Risk Indicators & Red Flags
- Hedging policy: No formal policy restricting hedging for directors or employees; potential alignment concern .
- Losses and declining revenue in FY2024 vs prior years underscore execution risk .
- Activist engagement: Cooperation Agreement with Nicoya Capital; Board expanded and new director appointed; indicates shareholder pressure and governance changes .
- Related party transactions: None exceeding thresholds in FY2024; no current proposals .
Compensation Committee Analysis
- Composition: Independent directors; Culhane (Chair), Dodd, Osgood .
- Responsibilities: Set/approve performance goals for executives (including CEO), recommend CEO compensation, administer equity plan, review director compensation; authority to retain advisors .
- Director compensation cap: Plan limits non‑employee director compensation value to $500,000 per calendar year, with extraordinary exceptions requiring recusal by recipient .
Say‑on‑Pay & Shareholder Feedback
- Say‑on‑Pay 2024 approval: 94.3% support; company asserts alignment with long‑term stockholder interests .
Investment Implications
- Alignment: CEO’s target bonus is explicitly tied to bookings, revenue, operating income, and cash flow, with capped payout levels, suggesting clearer pay‑for‑performance mechanics in FY2025; clawback policy adds downside protection for investors .

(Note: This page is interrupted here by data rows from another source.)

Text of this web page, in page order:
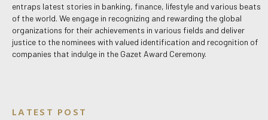
entraps latest stories in banking, finance, lifestyle and various beats
of the world. We engage in recognizing and rewarding the global
organizations for their achievements in various fields and deliver
justice to the nominees with valued identification and recognition of
companies that indulge in the Gazet Award Ceremony.
LATEST POST

- Selling pressure: Multiple option tranches vesting in equal installments through 2026 and two large performance‑based grants maturing on 9/30/2025 and 9/30/2026 create potential supply overhang if exercised; 537,138 shares issuable within 60 days reflects near‑term dilutive potential .
- Retention/CIC economics: CEO severance (12 months) and double‑trigger CIC (2x salary+target bonus plus full option vesting) are moderate‑to‑robust; could influence incentives around strategic alternatives and reduce departure risk during change‑of‑control scenarios .
- Governance: Independent Chair and non‑committee status for CEO mitigate dual‑role independence issues; activist cooperation and board refresh are positives for oversight quality .
- Execution risk: FY2024 revenue contraction and negative EBITDA alongside improved TSR highlight a mismatch between operating results and market performance; FY2025 incentive metrics rooted in cash flow and operating income may pressure near‑term decisions toward profitability and bookings quality .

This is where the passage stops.